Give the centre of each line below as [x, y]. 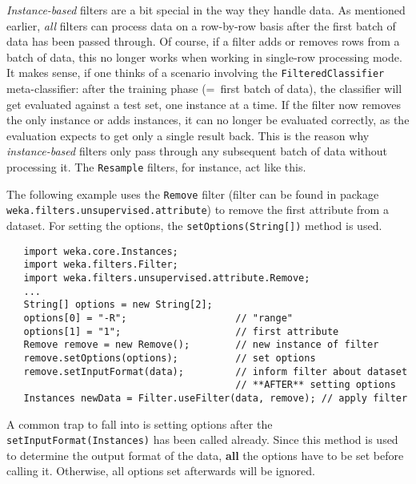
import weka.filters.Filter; [101, 265]
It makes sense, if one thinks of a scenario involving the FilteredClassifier [196, 73]
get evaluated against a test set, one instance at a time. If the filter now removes [204, 104]
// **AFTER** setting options [316, 385]
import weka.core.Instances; [101, 251]
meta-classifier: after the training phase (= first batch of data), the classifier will [204, 89]
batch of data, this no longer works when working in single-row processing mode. [204, 56]
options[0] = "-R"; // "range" [158, 318]
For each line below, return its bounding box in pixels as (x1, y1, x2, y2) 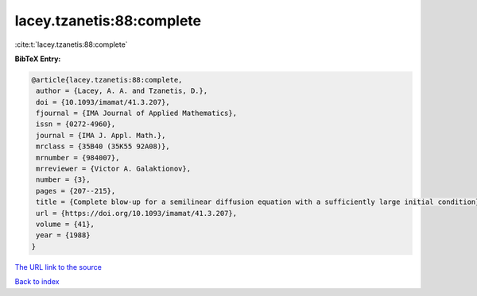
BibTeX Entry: (14, 54, 61, 63)
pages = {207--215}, (36, 186, 116, 195)
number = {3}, (36, 175, 91, 184)
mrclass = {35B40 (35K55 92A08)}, (36, 142, 170, 151)
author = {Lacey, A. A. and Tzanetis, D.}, (36, 86, 208, 95)
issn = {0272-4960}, (36, 120, 116, 129)
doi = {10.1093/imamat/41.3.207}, (36, 98, 170, 106)
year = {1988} (36, 231, 91, 240)
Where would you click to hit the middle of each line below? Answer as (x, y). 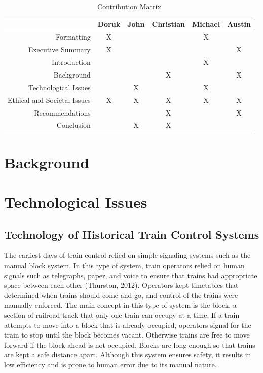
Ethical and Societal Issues (49, 100)
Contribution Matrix (129, 6)
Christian (168, 24)
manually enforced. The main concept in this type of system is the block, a (120, 305)
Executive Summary (59, 49)
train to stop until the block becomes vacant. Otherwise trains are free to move (127, 335)
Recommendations (62, 112)
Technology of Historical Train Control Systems (132, 234)
-*-*-
Exercise objective
Scan the records above for the string "this", then report every line that contains it.

Answer space
batch of data, this no longer works when working in single-row processing mode. [204, 56]
manually enforced. The main concept in this type of system is the block, a (120, 305)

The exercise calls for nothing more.